This post, which is the second in a two-part series exploring the scope of Pennsylvania’s Environmental Rights Amendment (the “ERA”), will delve deeper into the text of the ERA as analyzed and explained by the Pennsylvania Supreme Court in Pennsylvania Environmental Defense Fund (“PEDF”) v. Commonwealth, 161 A.3d 911 (Pa. 2017).In PEDF, the Court ruled that the ERA grants citizens of the Commonwealth two distinct rights: 1) the right to clean air and pure water, and to the preservation of natural, scenic, historic and esthetic values of the environment; and 2) the right of common ownership by the people, including future generations, of Pennsylvania’s public natural resources. The Court noted that the first right, which comes directly from the text of the ERA itself, “places a limitation on the state’s power to act contrary to [the] right, and while the subject of the right may be amenable to regulation, any laws that unreasonably impair the right are unconstitutional.” Despite this declaration by the Court, the scope and meaning of the first right remains undefined. It remains to be seen how the courts will define “clean air” or “pure water” and even more intangibly, who will determine which “scenic” or “esthetic” values are worthy of preservation?
The second right identified by the Court stems from the second and third sentences of the ERA, which provide as follows:Pennsylvania’s public natural resources are the common property of all the people including generations yet to come. As trustee of these resources, the Commonwealth shall conserve and maintain them for the benefit of the people.
In examining these provisions, the Court found that the ERA essentially creates a public trust, the corpus of which is the Commonwealth’s public natural resources. The Commonwealth is the trustee and Pennsylvania citizens are the named beneficiaries of the trust. As trustee, the Commonwealth has a fiduciary obligation to maintain the Commonwealth’s public natural resources for the benefit of its citizens. Specifically, the Court found that the Commonwealth has two basic duties as trustee: 1) to prohibit the “degradation, diminution and depletion” of its public natural resources, whether these harms result from direct state action or from the actions of private parties; and 2) to act affirmatively via legislation to protect the environment.

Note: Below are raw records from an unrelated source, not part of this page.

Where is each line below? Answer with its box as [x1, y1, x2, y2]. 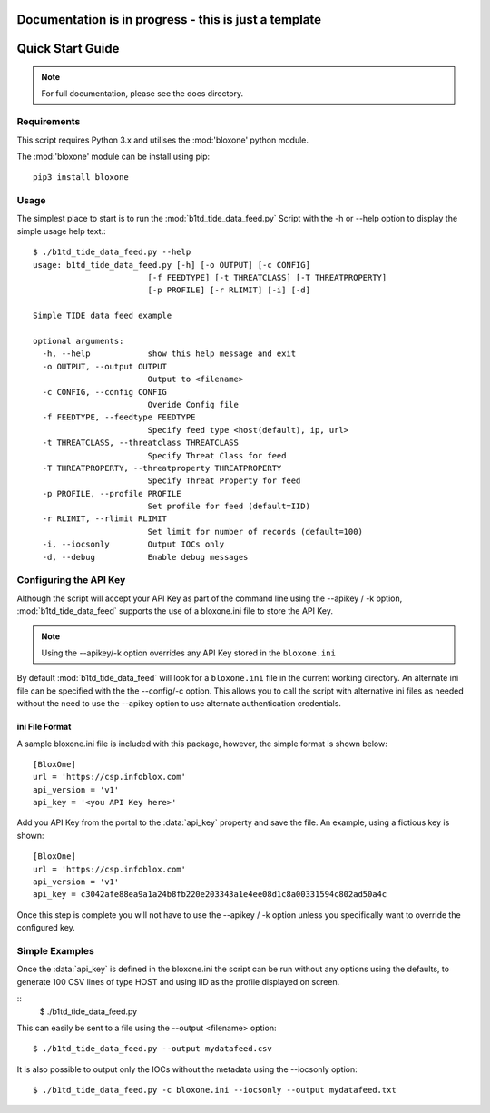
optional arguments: [33, 336, 124, 346]
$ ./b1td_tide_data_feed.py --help [33, 247, 191, 258]
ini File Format [16, 722, 72, 733]
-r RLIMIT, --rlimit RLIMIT [42, 514, 168, 524]
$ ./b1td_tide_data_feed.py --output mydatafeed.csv [33, 1044, 272, 1054]
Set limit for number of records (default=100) [147, 527, 363, 537]
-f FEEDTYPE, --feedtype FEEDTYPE [42, 412, 196, 422]
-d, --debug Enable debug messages [42, 552, 249, 562]
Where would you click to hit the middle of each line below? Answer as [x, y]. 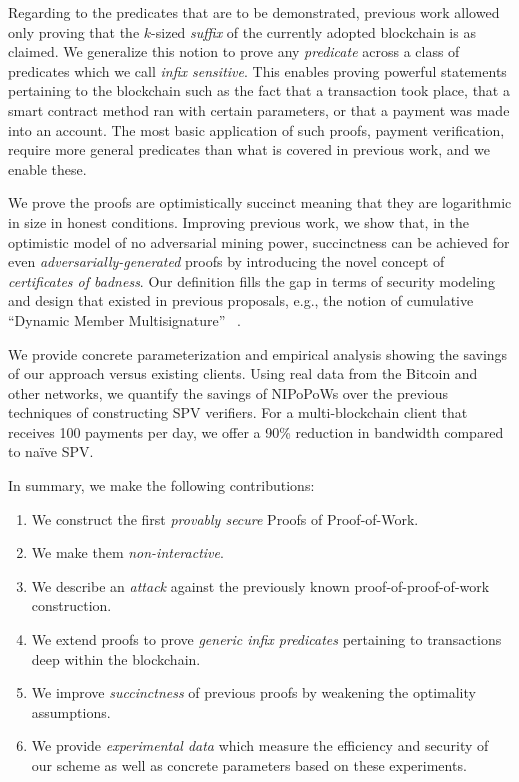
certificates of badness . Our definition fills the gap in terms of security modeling [251, 280]
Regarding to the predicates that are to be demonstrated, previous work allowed [254, 12]
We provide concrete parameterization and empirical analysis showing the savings [258, 353]
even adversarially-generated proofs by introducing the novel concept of [226, 261]
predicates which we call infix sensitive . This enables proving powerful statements [257, 70]
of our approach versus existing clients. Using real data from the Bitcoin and [243, 373]
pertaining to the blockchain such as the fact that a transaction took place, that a [259, 90]
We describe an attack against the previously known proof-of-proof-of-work [260, 585]
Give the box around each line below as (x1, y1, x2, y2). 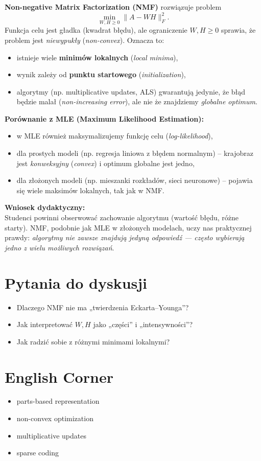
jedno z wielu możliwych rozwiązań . (5, 242, 114, 252)
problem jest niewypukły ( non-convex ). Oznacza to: (5, 34, 164, 45)
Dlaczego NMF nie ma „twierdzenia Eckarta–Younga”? (16, 302, 189, 312)
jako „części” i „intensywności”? (93, 319, 193, 330)
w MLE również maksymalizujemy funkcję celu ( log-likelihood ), (16, 130, 213, 141)
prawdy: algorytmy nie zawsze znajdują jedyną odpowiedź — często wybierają (5, 232, 245, 243)
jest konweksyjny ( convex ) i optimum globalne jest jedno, (16, 157, 195, 168)
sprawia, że (221, 25, 256, 35)
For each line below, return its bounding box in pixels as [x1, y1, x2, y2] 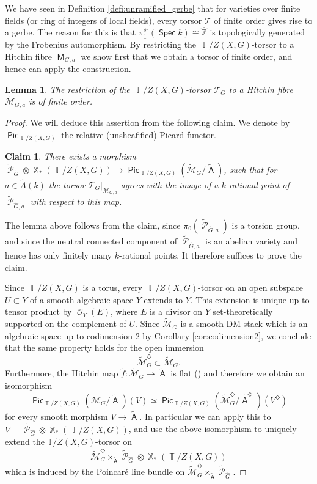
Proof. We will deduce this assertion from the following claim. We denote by [5, 116, 290, 128]
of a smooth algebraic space [30, 293, 133, 306]
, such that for [224, 163, 277, 175]
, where [110, 305, 138, 318]
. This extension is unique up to [190, 293, 310, 306]
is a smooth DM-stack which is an [180, 317, 308, 330]
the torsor [48, 178, 86, 191]
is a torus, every [82, 281, 143, 294]
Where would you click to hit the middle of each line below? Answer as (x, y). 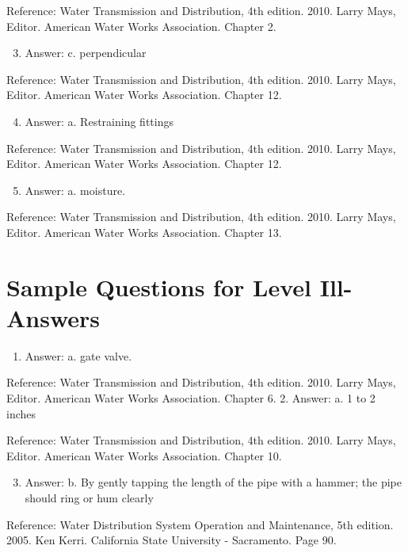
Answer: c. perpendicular (86, 53)
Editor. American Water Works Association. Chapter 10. (144, 455)
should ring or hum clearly (89, 498)
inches (21, 413)
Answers (53, 317)
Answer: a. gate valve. (78, 355)
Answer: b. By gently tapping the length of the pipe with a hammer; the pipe (213, 482)
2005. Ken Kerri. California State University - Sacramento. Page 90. (172, 540)
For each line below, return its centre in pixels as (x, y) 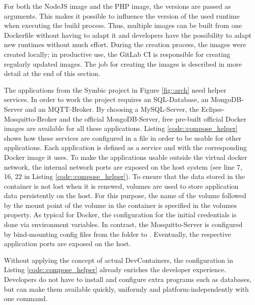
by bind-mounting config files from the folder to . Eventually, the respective (118, 234)
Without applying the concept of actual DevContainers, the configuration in (119, 260)
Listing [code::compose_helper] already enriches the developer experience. (115, 269)
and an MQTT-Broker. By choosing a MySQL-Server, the (112, 109)
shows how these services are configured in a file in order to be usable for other (123, 138)
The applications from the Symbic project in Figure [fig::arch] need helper (115, 89)
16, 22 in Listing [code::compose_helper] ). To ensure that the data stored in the (125, 176)
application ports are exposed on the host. (68, 243)
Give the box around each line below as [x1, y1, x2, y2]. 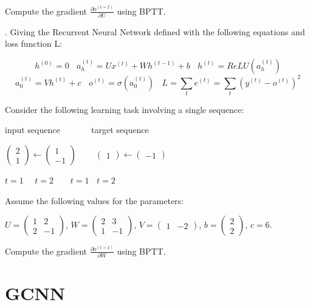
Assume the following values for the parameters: [5, 194, 184, 207]
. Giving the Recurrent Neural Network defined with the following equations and [5, 25, 305, 38]
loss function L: [5, 37, 63, 50]
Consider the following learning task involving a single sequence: [5, 103, 244, 115]
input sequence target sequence [5, 123, 149, 136]
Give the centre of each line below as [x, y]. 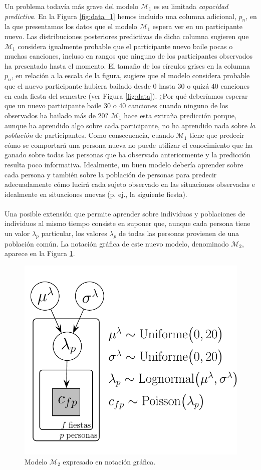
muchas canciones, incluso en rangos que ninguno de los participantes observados [128, 56]
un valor [17, 233]
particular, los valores [74, 233]
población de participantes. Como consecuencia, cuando [89, 135]
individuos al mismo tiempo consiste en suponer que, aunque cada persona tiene [127, 223]
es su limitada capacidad [191, 6]
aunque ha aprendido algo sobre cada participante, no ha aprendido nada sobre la [130, 125]
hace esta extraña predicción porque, [180, 115]
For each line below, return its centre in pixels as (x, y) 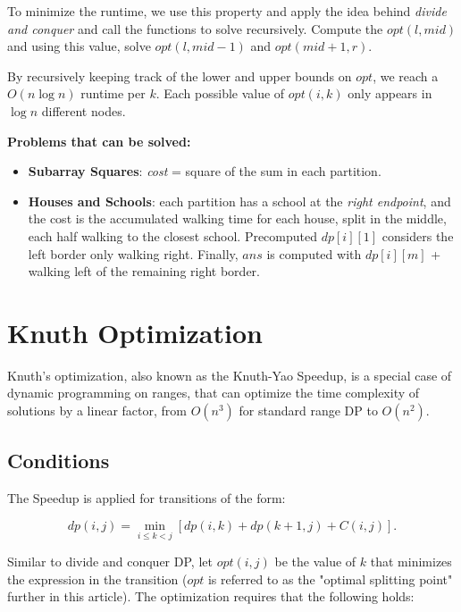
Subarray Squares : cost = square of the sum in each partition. (205, 171)
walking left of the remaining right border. (144, 271)
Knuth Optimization (135, 332)
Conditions (59, 461)
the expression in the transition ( (97, 578)
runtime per (113, 93)
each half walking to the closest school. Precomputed (173, 235)
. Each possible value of (220, 93)
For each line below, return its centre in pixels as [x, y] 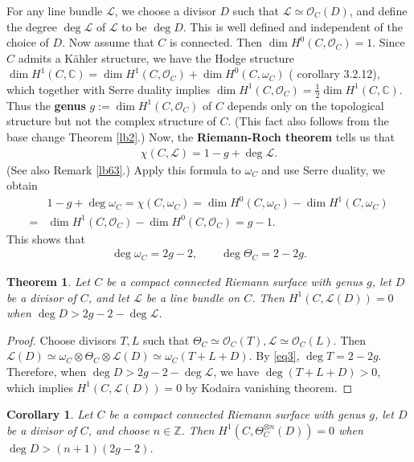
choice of [28, 42]
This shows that [46, 238]
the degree [32, 26]
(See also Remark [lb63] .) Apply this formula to [124, 169]
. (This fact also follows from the [308, 121]
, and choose [119, 429]
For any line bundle [55, 10]
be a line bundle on [193, 297]
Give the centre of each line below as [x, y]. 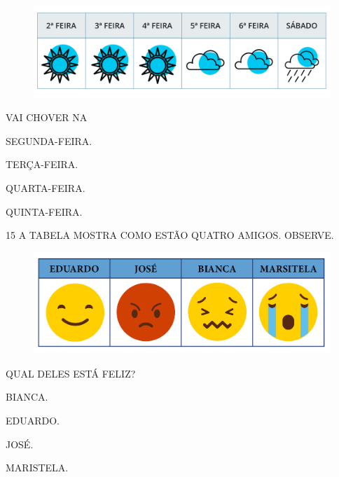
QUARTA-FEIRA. [46, 188]
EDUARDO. [33, 421]
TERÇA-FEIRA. [42, 164]
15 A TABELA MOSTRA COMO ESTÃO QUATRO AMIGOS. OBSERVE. [170, 235]
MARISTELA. [37, 468]
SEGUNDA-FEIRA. [49, 140]
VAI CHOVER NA [47, 117]
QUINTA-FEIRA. [44, 211]
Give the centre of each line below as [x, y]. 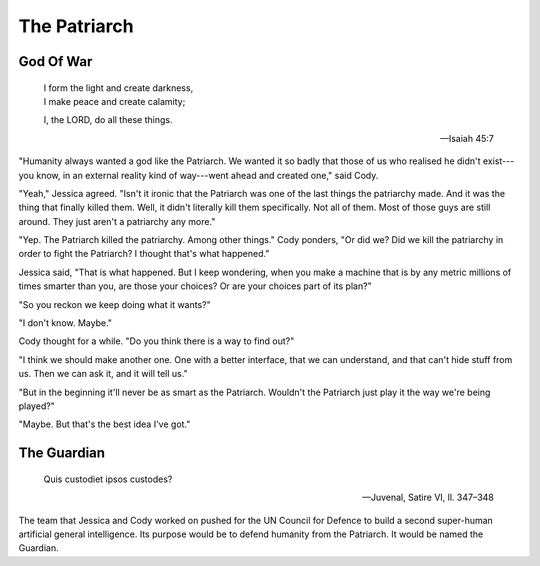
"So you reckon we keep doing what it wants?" [114, 304]
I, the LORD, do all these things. [108, 120]
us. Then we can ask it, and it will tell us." [103, 374]
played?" [36, 406]
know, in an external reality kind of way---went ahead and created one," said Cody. [207, 175]
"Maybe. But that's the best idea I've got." [104, 424]
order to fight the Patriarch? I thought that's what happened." [144, 254]
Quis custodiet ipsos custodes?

The application of these concepts was particularly relevant in the PEDF decision, which involved the legislative diversion of royalties received by leasing public land for natural gas extraction from the Pennsylvania Department of Conservation and Natural Resources to the Commonwealth’s general fund. Applying the aforementioned public trust concepts, the Court held that legislation authorizing this re-appropriation of royalties was unconstitutional as it “plainly ignore[d] the Commonwealth’s constitutionally imposed fiduciary duty to manage the corpus of the environmental public trust for the benefit of the people” and permitted the trustee to use trust assets for non-trust purposes, “a clear violation of the most basic of a trustee’s fiduciary obligations” under the ERA.
Despite all of the foregoing, in the wake of the PEDF decision, Pennsylvania land use practitioners and developers are left with more questions than answers. The PEDF Court expressly noted that the Commonwealth’s trustee obligations “are not vested exclusively in any single branch of Pennsylvania’s government”; rather, “all agencies and entities of the Commonwealth government, both statewide and local, have a fiduciary duty to act toward the corpus with prudence, loyalty, and impartiality.” Although there have been several Environmental Hearing Board decisions which addressed challenges under the ERA to the issuance of permits by the Department of Environmental Protection, it likely will take several years before a consensus emerges as to how local entities (such as municipalities or municipal authorities) will interpret their obligations under PEDF.